Car, qu’y a-t-il derrière ce fameux « Etat de droit » ? Il s’agit simplement du respect des droits fondamentaux et du contrôle que les citoyens peuvent exercer pour les faire respecter. Droits qui sont inscrit dans le marbre de grands textes : la Déclaration des Droits de l’Homme et du Citoyen de 1789 et le Préambule de la Constitution de 1946, dans des textes internationaux et européens. Le contrôle citoyen sur l’action de l’Etat est rendu possible par l’exercice de libertés comme celle de la presse, la liberté d’expression ou d’association, et l’indépendance de la justice. Autant de libertés ou de garantie des libertés attaquées dans tous les régimes autoritaires.

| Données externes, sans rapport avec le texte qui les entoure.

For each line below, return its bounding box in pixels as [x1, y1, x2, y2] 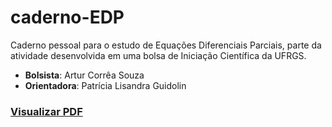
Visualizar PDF [10, 104, 83, 118]
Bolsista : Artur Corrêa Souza [24, 69, 145, 81]
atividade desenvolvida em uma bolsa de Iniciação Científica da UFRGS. [10, 49, 307, 61]
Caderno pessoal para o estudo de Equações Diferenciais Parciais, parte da [10, 39, 322, 51]
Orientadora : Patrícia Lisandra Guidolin [24, 79, 187, 91]
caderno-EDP [10, 6, 125, 29]
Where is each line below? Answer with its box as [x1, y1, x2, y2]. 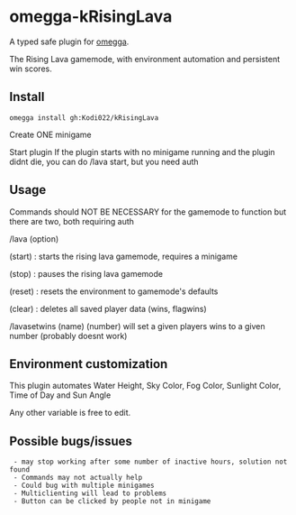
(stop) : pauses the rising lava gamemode [9, 268, 164, 279]
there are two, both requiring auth [9, 216, 135, 226]
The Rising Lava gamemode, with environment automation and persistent [9, 53, 281, 64]
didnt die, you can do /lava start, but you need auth [9, 156, 200, 167]
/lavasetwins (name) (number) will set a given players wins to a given [9, 320, 265, 331]
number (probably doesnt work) [9, 330, 128, 341]
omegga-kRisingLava [9, 6, 173, 27]
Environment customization [9, 356, 168, 372]
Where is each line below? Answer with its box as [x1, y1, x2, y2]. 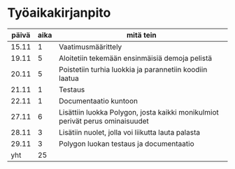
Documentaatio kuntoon [59, 96, 138, 105]
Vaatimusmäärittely [59, 42, 122, 52]
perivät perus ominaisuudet [59, 116, 149, 126]
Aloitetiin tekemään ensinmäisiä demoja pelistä [59, 53, 212, 63]
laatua [59, 73, 79, 83]
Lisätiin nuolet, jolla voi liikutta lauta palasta [59, 127, 201, 137]
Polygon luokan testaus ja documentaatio [59, 138, 194, 148]
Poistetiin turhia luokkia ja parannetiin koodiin [59, 64, 208, 74]
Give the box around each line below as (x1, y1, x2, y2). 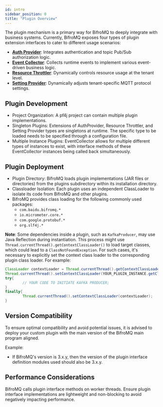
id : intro (5, 7, 25, 12)
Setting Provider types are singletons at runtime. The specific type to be (12, 128, 156, 134)
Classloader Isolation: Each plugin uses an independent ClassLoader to (12, 186, 154, 192)
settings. (12, 86, 30, 91)
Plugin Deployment (5, 162, 64, 171)
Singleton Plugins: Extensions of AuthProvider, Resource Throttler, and (12, 123, 153, 129)
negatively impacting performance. (5, 396, 75, 402)
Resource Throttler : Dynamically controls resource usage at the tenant (12, 70, 154, 76)
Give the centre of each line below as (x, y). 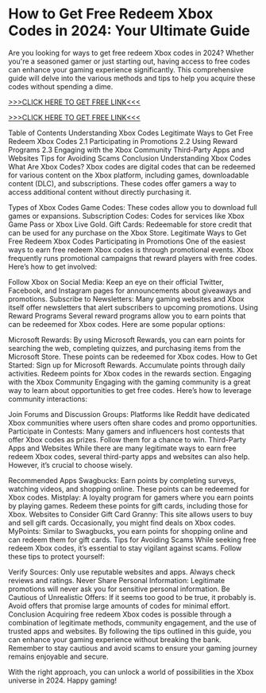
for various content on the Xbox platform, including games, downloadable (129, 175)
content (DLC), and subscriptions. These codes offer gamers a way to (122, 183)
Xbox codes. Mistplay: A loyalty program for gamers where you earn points (131, 497)
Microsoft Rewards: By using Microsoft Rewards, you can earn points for (127, 340)
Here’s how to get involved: (53, 267)
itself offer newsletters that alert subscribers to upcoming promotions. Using (133, 307)
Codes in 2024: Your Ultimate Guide (129, 31)
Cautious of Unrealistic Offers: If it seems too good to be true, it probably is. (132, 597)
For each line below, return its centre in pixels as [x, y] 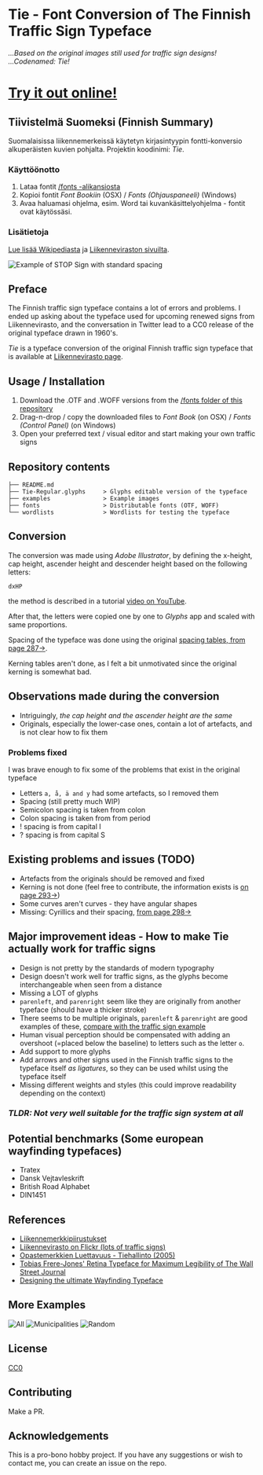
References [37, 1220]
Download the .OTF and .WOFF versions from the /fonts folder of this [131, 400]
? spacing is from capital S [62, 835]
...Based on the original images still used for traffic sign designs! [113, 53]
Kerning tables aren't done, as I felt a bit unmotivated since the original [122, 663]
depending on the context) [62, 1093]
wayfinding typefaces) [65, 1151]
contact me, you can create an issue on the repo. [88, 1463]
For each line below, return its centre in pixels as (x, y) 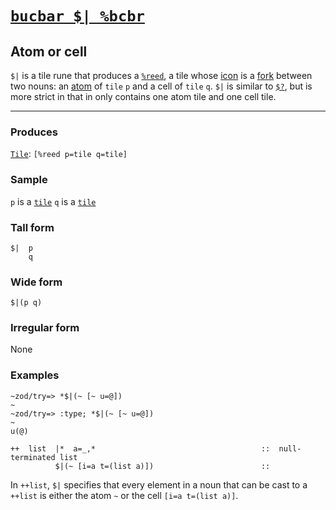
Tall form (32, 227)
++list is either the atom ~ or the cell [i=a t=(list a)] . (124, 495)
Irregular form (45, 328)
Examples (35, 375)
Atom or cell (49, 51)
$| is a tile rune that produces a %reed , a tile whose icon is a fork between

Ceci ne signifie pas que le droit ne peut pas évoluer afin d’accompagner les évolutions de la société ou pour affronter des enjeux nouveaux comme ceux de la préservation du climat et de la biodiversité. Mais ces modifications se font dans le respect de la hiérarchie des normes codifiée dans les grands textes qui fondent notre République.

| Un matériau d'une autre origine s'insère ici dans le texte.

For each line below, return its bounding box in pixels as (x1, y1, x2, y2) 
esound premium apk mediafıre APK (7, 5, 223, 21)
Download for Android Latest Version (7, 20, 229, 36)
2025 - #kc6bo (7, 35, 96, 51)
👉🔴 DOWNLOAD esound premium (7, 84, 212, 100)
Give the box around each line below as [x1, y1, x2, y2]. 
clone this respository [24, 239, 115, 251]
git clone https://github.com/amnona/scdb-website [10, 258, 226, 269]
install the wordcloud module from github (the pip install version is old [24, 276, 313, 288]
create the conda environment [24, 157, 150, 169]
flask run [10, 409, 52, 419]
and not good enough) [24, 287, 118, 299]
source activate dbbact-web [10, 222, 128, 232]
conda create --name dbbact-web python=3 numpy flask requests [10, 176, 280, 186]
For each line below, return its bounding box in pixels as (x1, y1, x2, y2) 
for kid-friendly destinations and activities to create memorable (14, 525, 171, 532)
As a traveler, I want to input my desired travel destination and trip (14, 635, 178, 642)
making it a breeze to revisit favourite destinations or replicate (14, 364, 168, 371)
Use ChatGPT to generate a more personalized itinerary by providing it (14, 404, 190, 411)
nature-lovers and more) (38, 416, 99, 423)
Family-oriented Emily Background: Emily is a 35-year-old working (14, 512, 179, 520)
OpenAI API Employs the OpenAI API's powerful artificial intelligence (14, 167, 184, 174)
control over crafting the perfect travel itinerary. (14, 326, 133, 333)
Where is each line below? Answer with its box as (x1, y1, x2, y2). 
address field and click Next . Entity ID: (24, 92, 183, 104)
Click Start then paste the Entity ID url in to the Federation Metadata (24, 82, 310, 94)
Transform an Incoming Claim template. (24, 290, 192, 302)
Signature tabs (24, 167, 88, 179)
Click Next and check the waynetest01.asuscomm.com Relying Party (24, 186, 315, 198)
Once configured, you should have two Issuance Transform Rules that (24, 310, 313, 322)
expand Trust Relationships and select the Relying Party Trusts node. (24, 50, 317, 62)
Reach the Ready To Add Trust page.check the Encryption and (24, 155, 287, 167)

Ainsi le droit à la sûreté est partie intégrante de « l’Etat de droit ». Mais il l’est au même titre que la liberté, l’égalité devant la loi, l’interdiction des arrestations ou de la détention arbitraire, la légalité des peines. Ces principes fondamentaux sont garantis par des règles bien plus strictes et sévères que ne le laissent croire le déchaînement politico-médiatique.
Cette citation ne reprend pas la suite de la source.